Assignment
Where in the records does the word "will" appear? Copy each line that holds it.

Excerpted data
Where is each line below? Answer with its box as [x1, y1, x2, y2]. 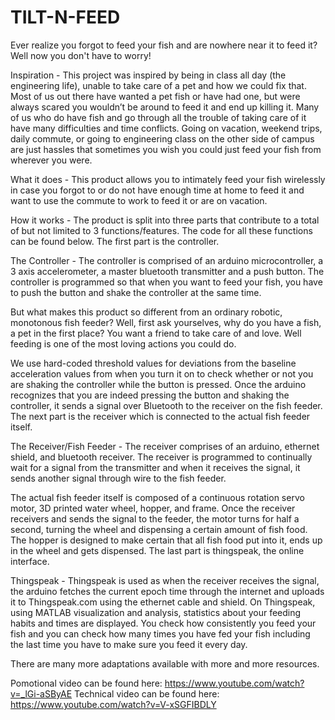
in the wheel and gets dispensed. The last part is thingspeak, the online [10, 544, 305, 556]
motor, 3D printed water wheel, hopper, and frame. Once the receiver [10, 502, 296, 514]
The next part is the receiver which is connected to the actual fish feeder [10, 410, 311, 422]
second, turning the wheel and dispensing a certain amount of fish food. [10, 523, 308, 535]
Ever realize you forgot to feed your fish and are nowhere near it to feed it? [10, 39, 318, 51]
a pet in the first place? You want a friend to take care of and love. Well [10, 327, 302, 339]
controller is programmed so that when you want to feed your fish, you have [10, 276, 323, 288]
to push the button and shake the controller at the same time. [10, 286, 262, 298]
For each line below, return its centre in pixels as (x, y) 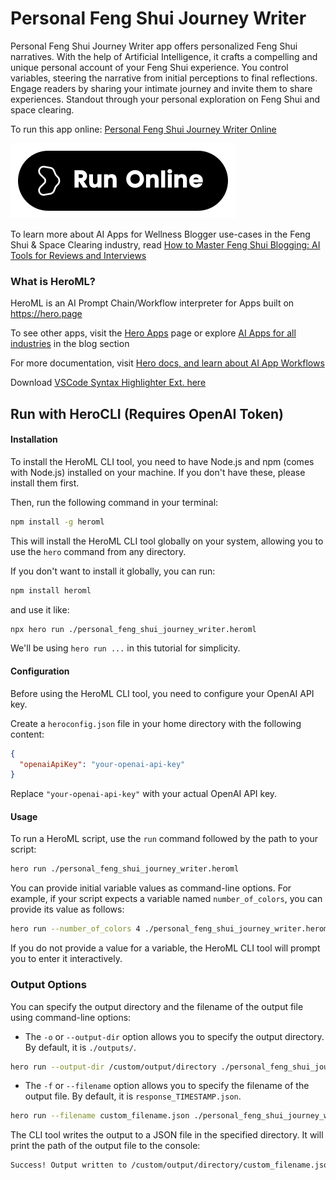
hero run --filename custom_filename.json (100, 1116)
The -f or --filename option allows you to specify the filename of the (167, 1086)
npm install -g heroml (57, 522)
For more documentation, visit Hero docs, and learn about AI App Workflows (167, 363)
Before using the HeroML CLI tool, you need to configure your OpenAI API (162, 693)
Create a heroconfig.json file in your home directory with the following (156, 723)
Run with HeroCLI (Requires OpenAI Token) (147, 413)
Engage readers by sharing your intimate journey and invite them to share (161, 88)
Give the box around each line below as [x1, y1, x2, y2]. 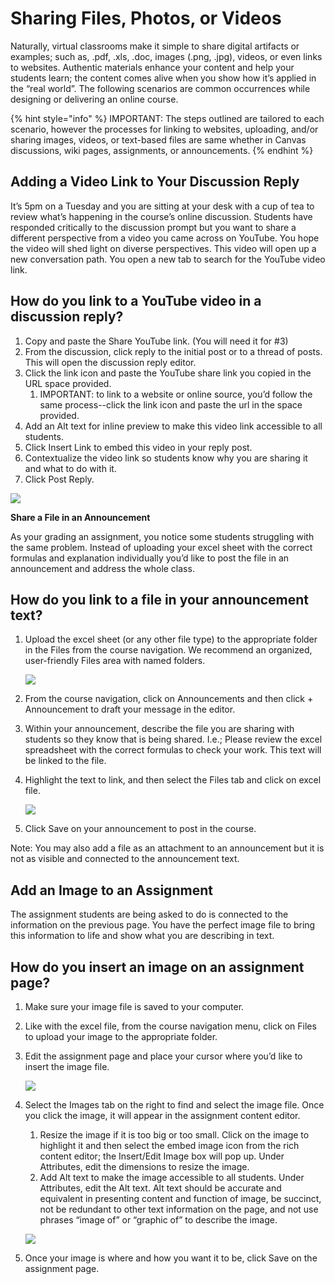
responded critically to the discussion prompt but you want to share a [10, 221, 297, 233]
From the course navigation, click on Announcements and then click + [24, 693, 314, 705]
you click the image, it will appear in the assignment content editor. [24, 1110, 301, 1121]
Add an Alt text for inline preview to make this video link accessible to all [24, 420, 323, 432]
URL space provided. [24, 377, 112, 389]
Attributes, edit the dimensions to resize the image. [39, 1161, 250, 1172]
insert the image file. [24, 1061, 110, 1072]
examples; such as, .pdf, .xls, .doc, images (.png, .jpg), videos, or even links [10, 50, 323, 62]
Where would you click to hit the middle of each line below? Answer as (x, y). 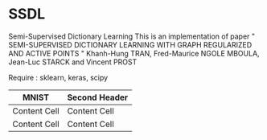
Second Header (98, 97)
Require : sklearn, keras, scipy (58, 77)
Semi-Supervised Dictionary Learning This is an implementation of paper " (132, 36)
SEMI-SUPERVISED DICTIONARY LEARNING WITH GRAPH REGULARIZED (130, 44)
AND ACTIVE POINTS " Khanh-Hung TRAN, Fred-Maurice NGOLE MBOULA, (134, 53)
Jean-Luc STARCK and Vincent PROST (73, 62)
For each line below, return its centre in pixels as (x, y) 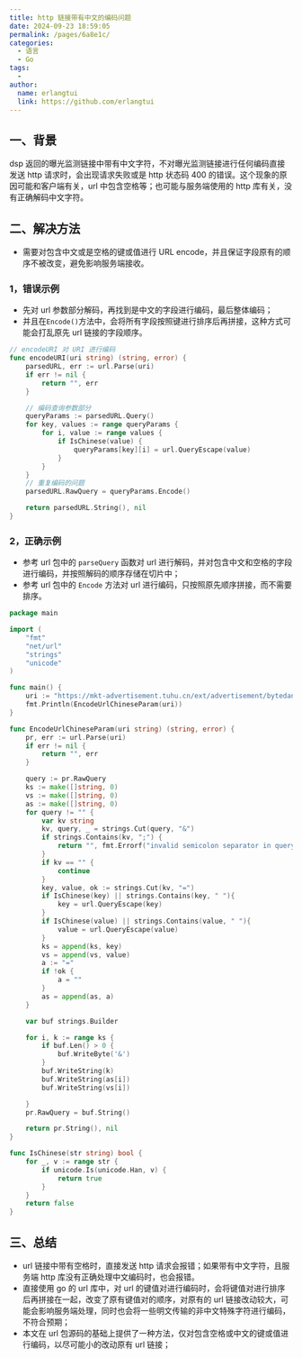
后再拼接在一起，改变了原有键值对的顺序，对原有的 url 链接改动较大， (151, 1299)
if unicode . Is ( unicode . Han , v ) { (104, 1170)
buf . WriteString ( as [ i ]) (86, 1079)
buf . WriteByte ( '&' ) (93, 1054)
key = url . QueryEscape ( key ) (110, 905)
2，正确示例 (36, 541)
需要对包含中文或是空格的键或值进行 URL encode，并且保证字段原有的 (152, 252)
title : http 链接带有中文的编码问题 (71, 18)
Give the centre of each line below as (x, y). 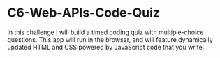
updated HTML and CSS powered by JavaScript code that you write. (106, 47)
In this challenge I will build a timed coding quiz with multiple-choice (105, 32)
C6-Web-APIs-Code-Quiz (84, 13)
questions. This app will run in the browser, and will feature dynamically (110, 39)
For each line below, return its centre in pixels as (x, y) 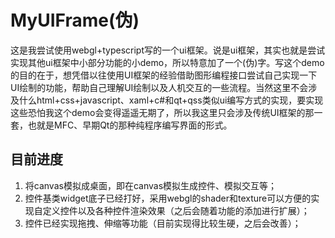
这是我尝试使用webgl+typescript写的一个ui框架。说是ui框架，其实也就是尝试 (168, 50)
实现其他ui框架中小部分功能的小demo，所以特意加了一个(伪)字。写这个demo (167, 62)
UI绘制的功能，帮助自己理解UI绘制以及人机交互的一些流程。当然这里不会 (159, 87)
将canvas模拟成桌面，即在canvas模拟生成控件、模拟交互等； (151, 185)
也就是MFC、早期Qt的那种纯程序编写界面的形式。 (130, 125)
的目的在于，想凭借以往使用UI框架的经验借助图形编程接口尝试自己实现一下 (164, 75)
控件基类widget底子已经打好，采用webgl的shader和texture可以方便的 (168, 198)
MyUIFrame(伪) (75, 20)
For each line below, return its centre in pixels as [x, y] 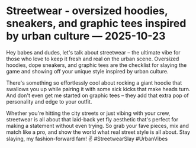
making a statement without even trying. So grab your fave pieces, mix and [98, 126]
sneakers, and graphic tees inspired [96, 23]
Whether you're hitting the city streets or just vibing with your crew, [88, 113]
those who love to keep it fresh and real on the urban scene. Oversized [93, 59]
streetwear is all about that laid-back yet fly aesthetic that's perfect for [92, 119]
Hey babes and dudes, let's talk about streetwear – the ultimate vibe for [93, 52]
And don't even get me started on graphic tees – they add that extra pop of [98, 95]
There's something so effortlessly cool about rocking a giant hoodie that [94, 83]

Answer below
you click the image, it will appear in the assignment content editor. [24, 1110, 301, 1121]
In this challenge I will build a timed coding quiz with multiple-choice (105, 32)
questions. This app will run in the browser, and will feature dynamically (110, 39)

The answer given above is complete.